All lines in the records below with the word "create" must be returned.
[Material for this task]
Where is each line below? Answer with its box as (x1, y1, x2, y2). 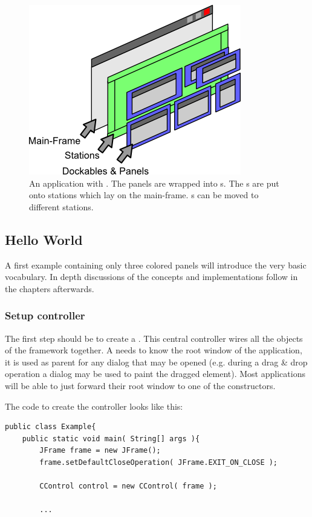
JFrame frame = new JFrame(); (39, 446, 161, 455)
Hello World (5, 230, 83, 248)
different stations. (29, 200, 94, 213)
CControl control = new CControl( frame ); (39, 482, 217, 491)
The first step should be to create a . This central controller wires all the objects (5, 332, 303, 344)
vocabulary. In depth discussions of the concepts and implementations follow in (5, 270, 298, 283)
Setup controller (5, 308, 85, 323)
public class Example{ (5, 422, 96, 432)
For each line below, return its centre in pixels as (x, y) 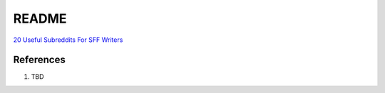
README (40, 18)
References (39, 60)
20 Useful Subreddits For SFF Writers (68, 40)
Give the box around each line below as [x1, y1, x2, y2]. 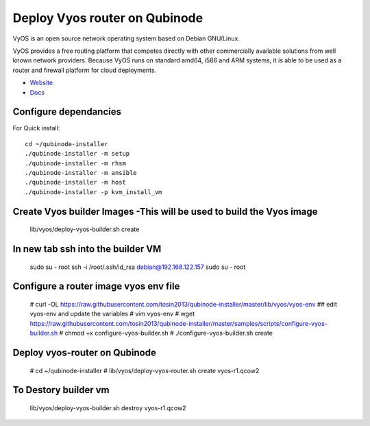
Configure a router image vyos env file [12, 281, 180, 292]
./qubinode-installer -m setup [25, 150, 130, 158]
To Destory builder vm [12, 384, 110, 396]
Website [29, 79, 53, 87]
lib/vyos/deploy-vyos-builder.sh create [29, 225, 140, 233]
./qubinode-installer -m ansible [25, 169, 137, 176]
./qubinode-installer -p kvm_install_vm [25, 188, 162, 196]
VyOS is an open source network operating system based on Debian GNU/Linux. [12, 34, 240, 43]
[/Material for this task]
*Your response*
The first step should be to create a . This central controller wires all the objects (5, 332, 303, 344)
lib/vyos/deploy-vyos-builder.sh create [29, 225, 140, 233]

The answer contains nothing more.